__What the exercise asks__:
Exactly as written, return every line of the data below apart from the pictures.

__Given data__:
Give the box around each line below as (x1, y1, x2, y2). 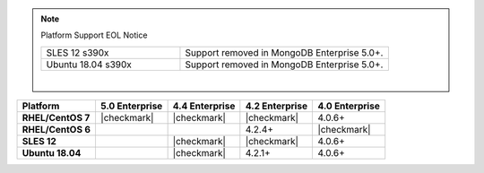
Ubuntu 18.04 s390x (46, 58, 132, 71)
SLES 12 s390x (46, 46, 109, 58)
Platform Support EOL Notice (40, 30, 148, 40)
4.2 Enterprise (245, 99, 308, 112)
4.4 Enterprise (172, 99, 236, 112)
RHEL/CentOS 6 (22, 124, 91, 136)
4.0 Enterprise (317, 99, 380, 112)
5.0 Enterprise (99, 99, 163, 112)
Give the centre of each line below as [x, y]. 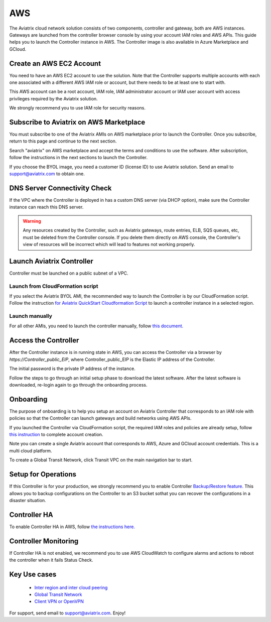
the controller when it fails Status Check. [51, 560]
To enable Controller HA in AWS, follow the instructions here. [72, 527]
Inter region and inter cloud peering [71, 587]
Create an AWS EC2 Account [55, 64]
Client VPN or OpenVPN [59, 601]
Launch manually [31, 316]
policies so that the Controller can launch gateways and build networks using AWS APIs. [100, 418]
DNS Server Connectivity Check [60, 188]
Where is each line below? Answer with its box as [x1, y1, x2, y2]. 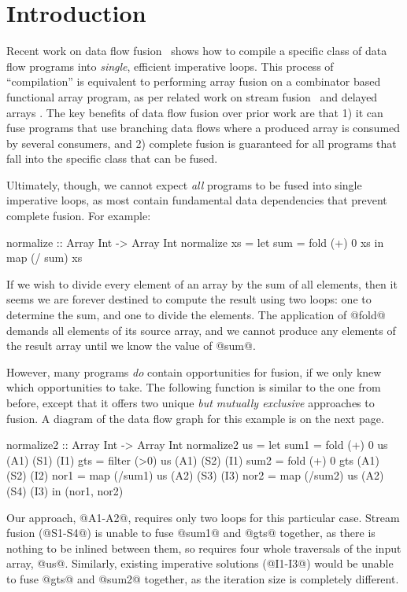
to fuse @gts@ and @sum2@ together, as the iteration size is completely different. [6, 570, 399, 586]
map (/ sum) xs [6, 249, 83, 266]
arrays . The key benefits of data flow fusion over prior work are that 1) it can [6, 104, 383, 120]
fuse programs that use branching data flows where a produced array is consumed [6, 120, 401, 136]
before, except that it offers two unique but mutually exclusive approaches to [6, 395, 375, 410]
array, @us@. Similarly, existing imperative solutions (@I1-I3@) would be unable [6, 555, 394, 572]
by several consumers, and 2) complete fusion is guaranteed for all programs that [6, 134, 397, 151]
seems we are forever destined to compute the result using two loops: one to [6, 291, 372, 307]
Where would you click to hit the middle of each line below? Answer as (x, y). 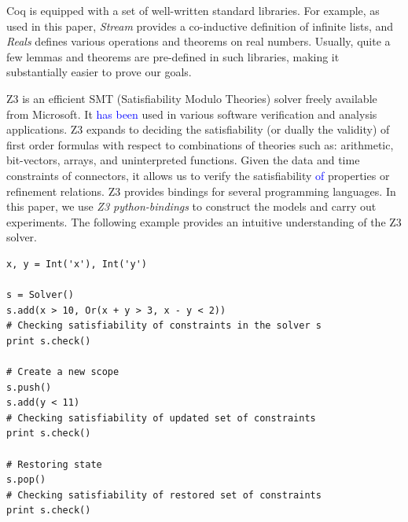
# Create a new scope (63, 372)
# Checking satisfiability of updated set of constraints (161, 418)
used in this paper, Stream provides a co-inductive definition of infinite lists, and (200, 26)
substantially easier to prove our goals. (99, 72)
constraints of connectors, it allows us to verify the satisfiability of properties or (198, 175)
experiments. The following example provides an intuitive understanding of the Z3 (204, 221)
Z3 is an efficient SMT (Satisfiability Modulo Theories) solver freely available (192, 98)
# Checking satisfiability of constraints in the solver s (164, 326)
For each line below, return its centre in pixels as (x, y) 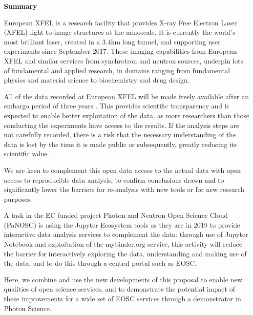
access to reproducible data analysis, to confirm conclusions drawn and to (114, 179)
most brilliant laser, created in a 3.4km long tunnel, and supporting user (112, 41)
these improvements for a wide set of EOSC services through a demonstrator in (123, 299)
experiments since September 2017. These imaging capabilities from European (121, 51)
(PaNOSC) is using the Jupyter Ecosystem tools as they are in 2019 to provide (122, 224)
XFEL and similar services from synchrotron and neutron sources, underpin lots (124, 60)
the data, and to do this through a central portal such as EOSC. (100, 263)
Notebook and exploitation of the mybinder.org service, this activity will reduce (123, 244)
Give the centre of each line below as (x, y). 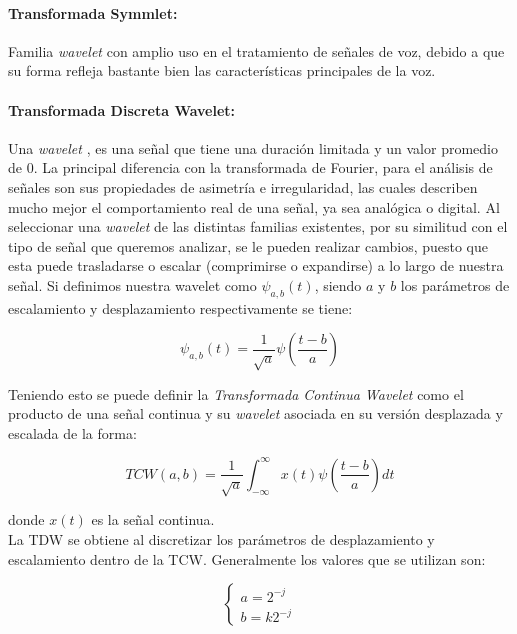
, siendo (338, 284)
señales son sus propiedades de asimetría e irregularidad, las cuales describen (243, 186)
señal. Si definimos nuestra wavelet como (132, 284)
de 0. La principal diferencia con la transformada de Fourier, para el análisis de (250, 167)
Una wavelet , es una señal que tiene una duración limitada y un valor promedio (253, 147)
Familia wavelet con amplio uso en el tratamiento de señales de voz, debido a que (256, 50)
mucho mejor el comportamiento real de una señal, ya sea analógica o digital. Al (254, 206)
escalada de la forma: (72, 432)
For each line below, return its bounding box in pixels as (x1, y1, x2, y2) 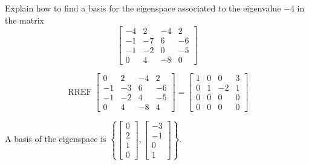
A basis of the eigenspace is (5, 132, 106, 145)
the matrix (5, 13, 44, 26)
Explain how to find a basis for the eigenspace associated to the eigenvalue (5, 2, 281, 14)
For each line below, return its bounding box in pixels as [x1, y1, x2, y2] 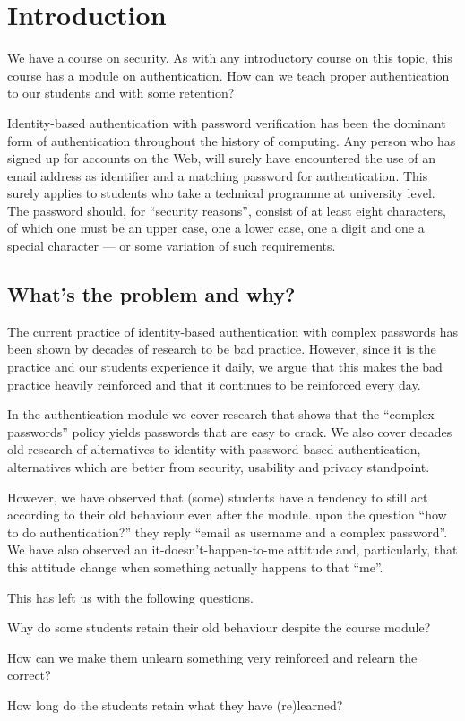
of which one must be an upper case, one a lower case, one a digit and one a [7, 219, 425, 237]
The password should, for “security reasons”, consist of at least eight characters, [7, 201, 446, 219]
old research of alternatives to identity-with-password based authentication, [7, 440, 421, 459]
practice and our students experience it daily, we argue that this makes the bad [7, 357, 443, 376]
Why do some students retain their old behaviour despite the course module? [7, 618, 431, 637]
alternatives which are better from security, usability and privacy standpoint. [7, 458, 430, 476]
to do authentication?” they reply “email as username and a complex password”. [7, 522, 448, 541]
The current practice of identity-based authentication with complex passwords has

__Answer to this task__:
Give the box around each line below as (x1, y1, x2, y2). 
Ubuntu 18.04 s390x (46, 58, 132, 71)
SLES 12 s390x (46, 46, 109, 58)
Platform Support EOL Notice (40, 30, 148, 40)
4.2 Enterprise (245, 99, 308, 112)
4.4 Enterprise (172, 99, 236, 112)
RHEL/CentOS 6 (22, 124, 91, 136)
4.0 Enterprise (317, 99, 380, 112)
5.0 Enterprise (99, 99, 163, 112)
Give the centre of each line below as [x, y]. 
the controller when it fails Status Check. [51, 560]
To enable Controller HA in AWS, follow the instructions here. [72, 527]
Inter region and inter cloud peering [71, 587]
Create an AWS EC2 Account [55, 64]
Client VPN or OpenVPN [59, 601]
Launch manually [31, 316]
policies so that the Controller can launch gateways and build networks using AWS APIs. [100, 418]
DNS Server Connectivity Check [60, 188]
Where is each line below? Answer with its box as [x1, y1, x2, y2]. 
to fuse @gts@ and @sum2@ together, as the iteration size is completely different. [6, 570, 399, 586]
map (/ sum) xs [6, 249, 83, 266]
arrays . The key benefits of data flow fusion over prior work are that 1) it can [6, 104, 383, 120]
fuse programs that use branching data flows where a produced array is consumed [6, 120, 401, 136]
before, except that it offers two unique but mutually exclusive approaches to [6, 395, 375, 410]
array, @us@. Similarly, existing imperative solutions (@I1-I3@) would be unable [6, 555, 394, 572]
by several consumers, and 2) complete fusion is guaranteed for all programs that [6, 134, 397, 151]
seems we are forever destined to compute the result using two loops: one to [6, 291, 372, 307]
Where would you click to hit the middle of each line below? Answer as (x, y). 
# Create a new scope (63, 372)
# Checking satisfiability of updated set of constraints (161, 418)
used in this paper, Stream provides a co-inductive definition of infinite lists, and (200, 26)
substantially easier to prove our goals. (99, 72)
constraints of connectors, it allows us to verify the satisfiability of properties or (198, 175)
experiments. The following example provides an intuitive understanding of the Z3 (204, 221)
Z3 is an efficient SMT (Satisfiability Modulo Theories) solver freely available (192, 98)
# Checking satisfiability of constraints in the solver s (164, 326)
For each line below, return its centre in pixels as (x, y) 
access to reproducible data analysis, to confirm conclusions drawn and to (114, 179)
most brilliant laser, created in a 3.4km long tunnel, and supporting user (112, 41)
these improvements for a wide set of EOSC services through a demonstrator in (123, 299)
experiments since September 2017. These imaging capabilities from European (121, 51)
(PaNOSC) is using the Jupyter Ecosystem tools as they are in 2019 to provide (122, 224)
XFEL and similar services from synchrotron and neutron sources, underpin lots (124, 60)
the data, and to do this through a central portal such as EOSC. (100, 263)
Notebook and exploitation of the mybinder.org service, this activity will reduce (123, 244)
Give the centre of each line below as (x, y). 
, siendo (338, 284)
señales son sus propiedades de asimetría e irregularidad, las cuales describen (243, 186)
señal. Si definimos nuestra wavelet como (132, 284)
de 0. La principal diferencia con la transformada de Fourier, para el análisis de (250, 167)
Una wavelet , es una señal que tiene una duración limitada y un valor promedio (253, 147)
Familia wavelet con amplio uso en el tratamiento de señales de voz, debido a que (256, 50)
mucho mejor el comportamiento real de una señal, ya sea analógica o digital. Al (254, 206)
escalada de la forma: (72, 432)
For each line below, return its bounding box in pixels as (x1, y1, x2, y2) 
A basis of the eigenspace is (5, 132, 106, 145)
the matrix (5, 13, 44, 26)
Explain how to find a basis for the eigenspace associated to the eigenvalue (5, 2, 281, 14)
For each line below, return its bounding box in pixels as [x1, y1, x2, y2] 
of which one must be an upper case, one a lower case, one a digit and one a [7, 219, 425, 237]
The password should, for “security reasons”, consist of at least eight characters, [7, 201, 446, 219]
old research of alternatives to identity-with-password based authentication, [7, 440, 421, 459]
practice and our students experience it daily, we argue that this makes the bad [7, 357, 443, 376]
Why do some students retain their old behaviour despite the course module? [7, 618, 431, 637]
alternatives which are better from security, usability and privacy standpoint. [7, 458, 430, 476]
to do authentication?” they reply “email as username and a complex password”. [7, 522, 448, 541]
The current practice of identity-based authentication with complex passwords has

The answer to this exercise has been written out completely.